- **About this exercise**
The required output is the stretch from the line containing "Give the centre of each line below as (x, y)." through the line containing "transazione fallita. (65, 674)" in the records below, unaltered and with no pictures.
(Source data begins)
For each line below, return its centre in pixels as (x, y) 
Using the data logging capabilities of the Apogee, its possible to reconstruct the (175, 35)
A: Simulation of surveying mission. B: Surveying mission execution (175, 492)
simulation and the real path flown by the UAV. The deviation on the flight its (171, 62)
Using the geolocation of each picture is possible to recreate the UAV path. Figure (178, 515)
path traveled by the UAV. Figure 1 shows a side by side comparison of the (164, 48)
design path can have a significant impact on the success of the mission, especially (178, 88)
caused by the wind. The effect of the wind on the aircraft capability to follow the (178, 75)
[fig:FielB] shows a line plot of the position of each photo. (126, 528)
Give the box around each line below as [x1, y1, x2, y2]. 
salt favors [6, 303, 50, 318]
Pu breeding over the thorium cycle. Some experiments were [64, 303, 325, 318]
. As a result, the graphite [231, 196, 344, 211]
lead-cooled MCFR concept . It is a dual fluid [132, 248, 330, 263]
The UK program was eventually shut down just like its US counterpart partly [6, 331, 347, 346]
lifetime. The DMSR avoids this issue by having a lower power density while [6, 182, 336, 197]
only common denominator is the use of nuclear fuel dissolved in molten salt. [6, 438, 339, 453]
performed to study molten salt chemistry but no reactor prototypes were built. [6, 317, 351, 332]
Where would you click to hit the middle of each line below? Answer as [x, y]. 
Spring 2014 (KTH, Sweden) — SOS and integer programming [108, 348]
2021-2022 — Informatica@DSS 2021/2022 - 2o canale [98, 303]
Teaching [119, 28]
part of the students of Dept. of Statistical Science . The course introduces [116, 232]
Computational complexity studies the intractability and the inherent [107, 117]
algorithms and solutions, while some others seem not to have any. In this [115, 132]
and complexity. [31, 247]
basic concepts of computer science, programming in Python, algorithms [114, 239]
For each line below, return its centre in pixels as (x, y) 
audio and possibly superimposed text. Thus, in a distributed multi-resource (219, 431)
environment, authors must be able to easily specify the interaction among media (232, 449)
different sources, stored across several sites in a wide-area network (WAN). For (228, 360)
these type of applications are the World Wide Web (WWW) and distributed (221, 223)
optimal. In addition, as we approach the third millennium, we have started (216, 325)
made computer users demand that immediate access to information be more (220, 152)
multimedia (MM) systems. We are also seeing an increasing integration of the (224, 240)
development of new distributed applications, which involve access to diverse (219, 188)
(Source data ends)
(Source data begins)
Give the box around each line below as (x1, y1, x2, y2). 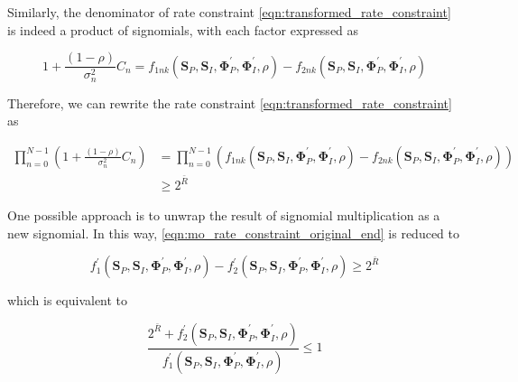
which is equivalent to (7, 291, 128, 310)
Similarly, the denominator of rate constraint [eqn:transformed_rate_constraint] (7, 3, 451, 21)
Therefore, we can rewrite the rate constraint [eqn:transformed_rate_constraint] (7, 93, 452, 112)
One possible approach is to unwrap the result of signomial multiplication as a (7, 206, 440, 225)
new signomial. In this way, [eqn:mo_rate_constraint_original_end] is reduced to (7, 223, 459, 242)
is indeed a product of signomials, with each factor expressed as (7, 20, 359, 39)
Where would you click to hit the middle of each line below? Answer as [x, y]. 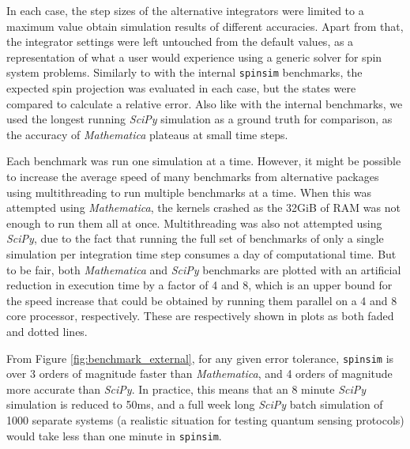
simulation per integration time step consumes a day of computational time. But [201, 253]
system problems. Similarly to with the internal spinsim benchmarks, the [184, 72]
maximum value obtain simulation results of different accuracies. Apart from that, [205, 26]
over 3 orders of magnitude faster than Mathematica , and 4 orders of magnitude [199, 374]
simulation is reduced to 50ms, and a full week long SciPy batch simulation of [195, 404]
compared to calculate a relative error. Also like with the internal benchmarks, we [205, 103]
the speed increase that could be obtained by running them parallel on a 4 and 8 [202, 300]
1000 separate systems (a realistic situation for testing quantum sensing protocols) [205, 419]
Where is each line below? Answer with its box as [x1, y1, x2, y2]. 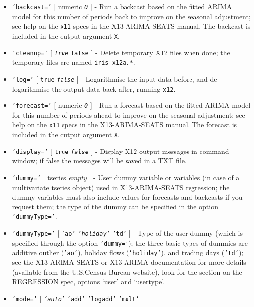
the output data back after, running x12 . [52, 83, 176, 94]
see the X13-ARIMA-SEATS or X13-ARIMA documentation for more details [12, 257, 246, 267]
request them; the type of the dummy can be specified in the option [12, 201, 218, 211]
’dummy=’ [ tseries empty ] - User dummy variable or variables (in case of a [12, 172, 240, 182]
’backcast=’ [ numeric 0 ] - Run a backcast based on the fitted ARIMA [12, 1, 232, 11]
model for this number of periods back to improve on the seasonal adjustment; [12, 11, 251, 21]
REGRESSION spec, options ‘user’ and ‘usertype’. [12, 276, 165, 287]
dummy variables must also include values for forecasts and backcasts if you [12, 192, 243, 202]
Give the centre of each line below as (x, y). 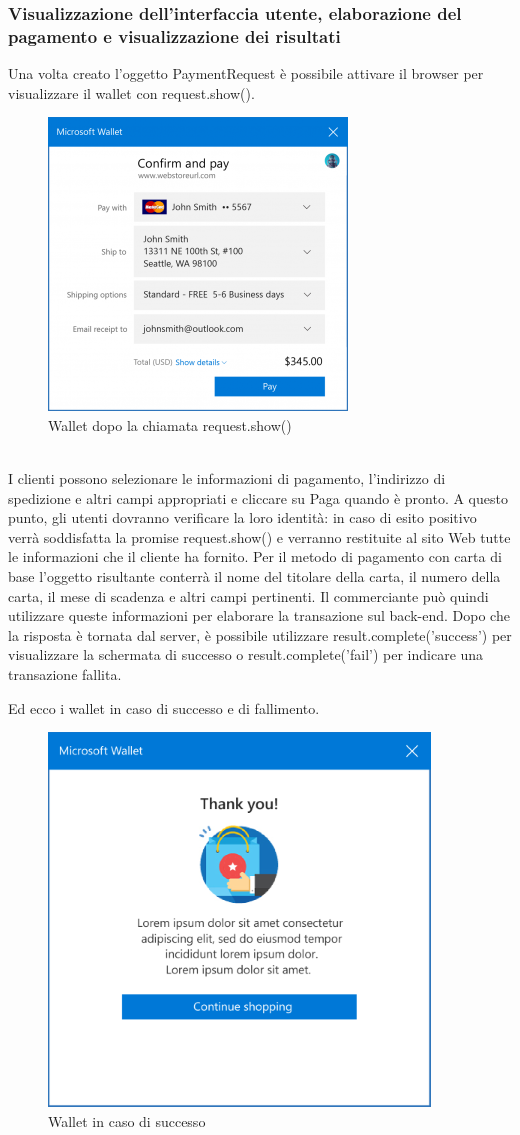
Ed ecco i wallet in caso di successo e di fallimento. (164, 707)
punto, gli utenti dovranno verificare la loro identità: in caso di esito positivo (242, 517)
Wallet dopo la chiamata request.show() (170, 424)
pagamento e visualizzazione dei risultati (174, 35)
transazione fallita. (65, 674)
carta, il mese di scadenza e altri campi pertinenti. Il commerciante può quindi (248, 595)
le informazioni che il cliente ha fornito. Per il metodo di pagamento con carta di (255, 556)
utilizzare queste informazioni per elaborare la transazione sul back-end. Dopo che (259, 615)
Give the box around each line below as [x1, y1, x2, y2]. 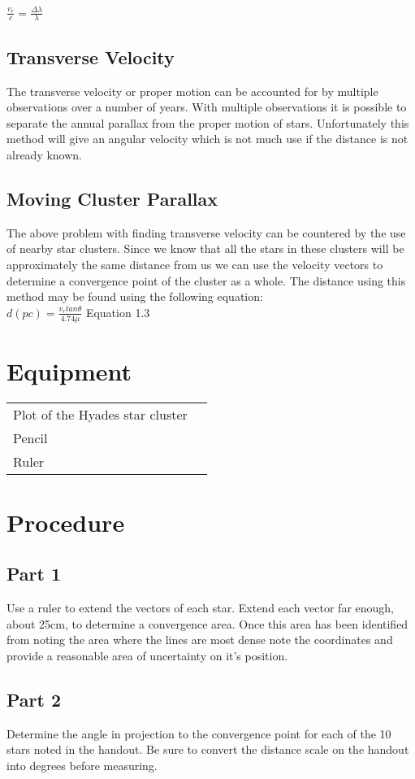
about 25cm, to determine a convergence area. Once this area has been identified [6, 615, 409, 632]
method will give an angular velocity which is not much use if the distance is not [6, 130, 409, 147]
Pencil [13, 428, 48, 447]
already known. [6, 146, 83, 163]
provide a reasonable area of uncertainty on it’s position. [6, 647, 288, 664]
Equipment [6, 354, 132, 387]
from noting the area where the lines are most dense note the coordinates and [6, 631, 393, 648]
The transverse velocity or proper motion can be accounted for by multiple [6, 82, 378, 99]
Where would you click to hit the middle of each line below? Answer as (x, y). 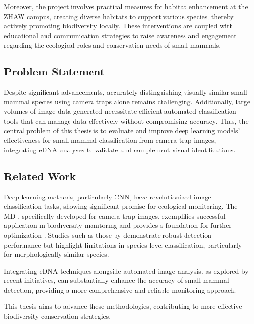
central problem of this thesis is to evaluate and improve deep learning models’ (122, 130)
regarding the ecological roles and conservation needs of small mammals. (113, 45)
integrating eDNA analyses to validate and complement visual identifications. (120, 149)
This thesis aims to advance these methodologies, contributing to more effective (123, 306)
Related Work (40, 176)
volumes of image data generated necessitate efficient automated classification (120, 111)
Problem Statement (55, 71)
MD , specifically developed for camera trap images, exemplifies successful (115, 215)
(Source data ends)
(Source data begins)
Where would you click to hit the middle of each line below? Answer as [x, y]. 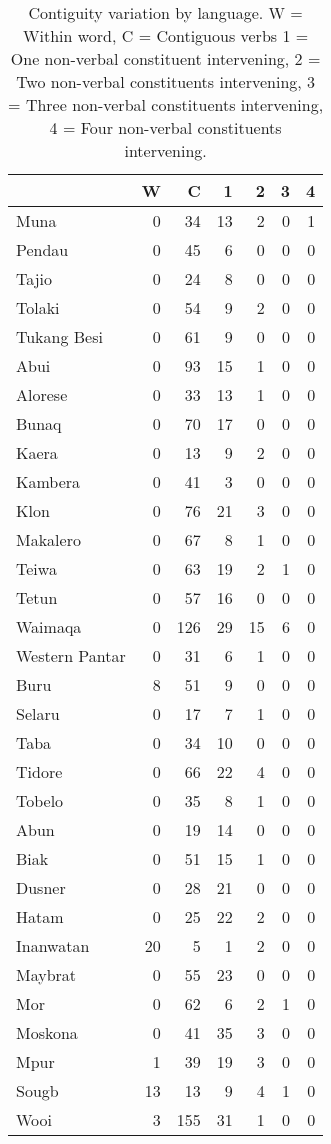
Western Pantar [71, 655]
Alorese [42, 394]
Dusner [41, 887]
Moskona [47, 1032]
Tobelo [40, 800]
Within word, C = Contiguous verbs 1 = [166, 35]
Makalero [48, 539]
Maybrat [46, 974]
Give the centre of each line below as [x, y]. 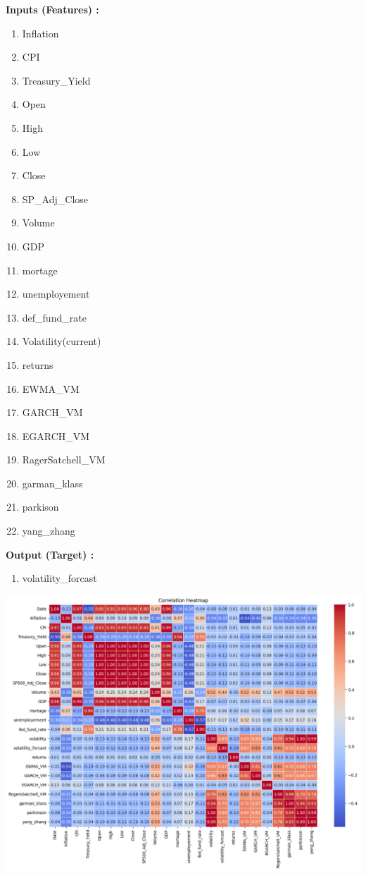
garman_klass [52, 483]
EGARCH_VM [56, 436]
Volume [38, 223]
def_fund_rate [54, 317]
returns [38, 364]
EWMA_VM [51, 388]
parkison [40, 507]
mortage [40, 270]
(Source data ends)
- **Result of this exercise**
Give the centre of each line below as (x, y). 
Ed ecco i wallet in caso di successo e di fallimento. (164, 707)
punto, gli utenti dovranno verificare la loro identità: in caso di esito positivo (242, 517)
Wallet dopo la chiamata request.show() (170, 424)
pagamento e visualizzazione dei risultati (174, 35)
transazione fallita. (65, 674)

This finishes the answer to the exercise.